(Data excerpts)
>>>>>

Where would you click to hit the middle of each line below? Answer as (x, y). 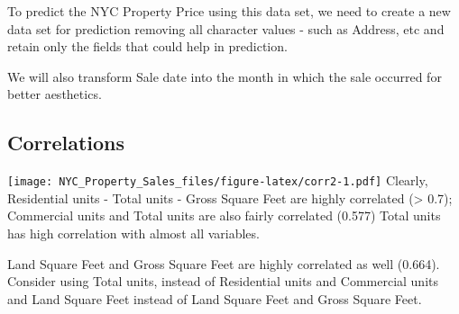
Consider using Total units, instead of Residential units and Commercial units (223, 281)
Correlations (66, 143)
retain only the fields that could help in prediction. (147, 46)
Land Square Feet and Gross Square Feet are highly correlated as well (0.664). (224, 263)
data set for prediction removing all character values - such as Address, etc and (226, 28)
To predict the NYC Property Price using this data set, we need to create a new (229, 11)
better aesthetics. (55, 94)
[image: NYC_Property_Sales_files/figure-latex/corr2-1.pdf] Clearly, (218, 180)
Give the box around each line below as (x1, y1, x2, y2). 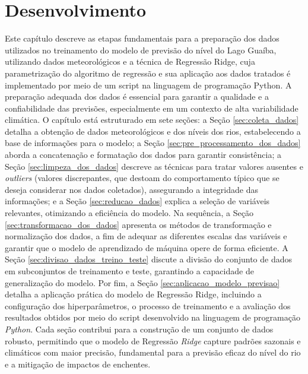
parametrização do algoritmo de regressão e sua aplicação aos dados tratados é (5, 66, 291, 79)
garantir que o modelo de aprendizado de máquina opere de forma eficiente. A (5, 241, 288, 253)
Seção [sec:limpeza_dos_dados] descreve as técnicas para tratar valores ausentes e (5, 160, 303, 172)
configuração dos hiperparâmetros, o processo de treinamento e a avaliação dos (5, 299, 291, 312)
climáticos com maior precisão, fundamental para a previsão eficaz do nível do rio (5, 346, 301, 359)
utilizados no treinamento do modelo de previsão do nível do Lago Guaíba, (5, 43, 277, 56)
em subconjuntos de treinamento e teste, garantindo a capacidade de (5, 265, 254, 277)
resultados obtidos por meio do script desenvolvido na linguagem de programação (5, 311, 300, 324)
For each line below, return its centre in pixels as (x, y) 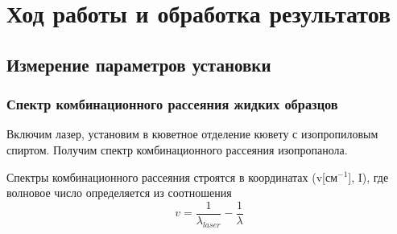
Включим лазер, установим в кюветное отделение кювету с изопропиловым (192, 134)
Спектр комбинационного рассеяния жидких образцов (172, 104)
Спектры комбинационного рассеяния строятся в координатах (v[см (172, 177)
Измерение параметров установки (139, 64)
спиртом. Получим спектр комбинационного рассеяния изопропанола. (177, 149)
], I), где (368, 177)
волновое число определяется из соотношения (119, 193)
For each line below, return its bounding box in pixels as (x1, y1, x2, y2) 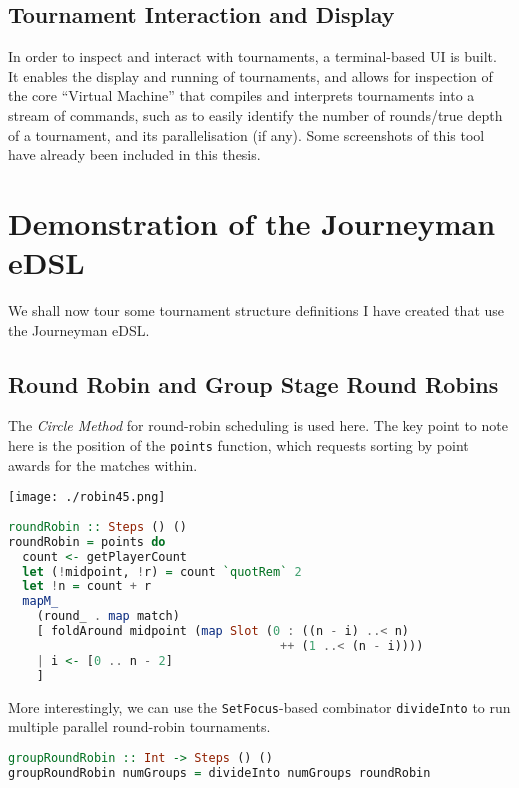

<<<<<

* TASK BRIEF *
Return solely the count of lines in the data above in which the word "treinamento" occurs.

* ANSWER AREA *
3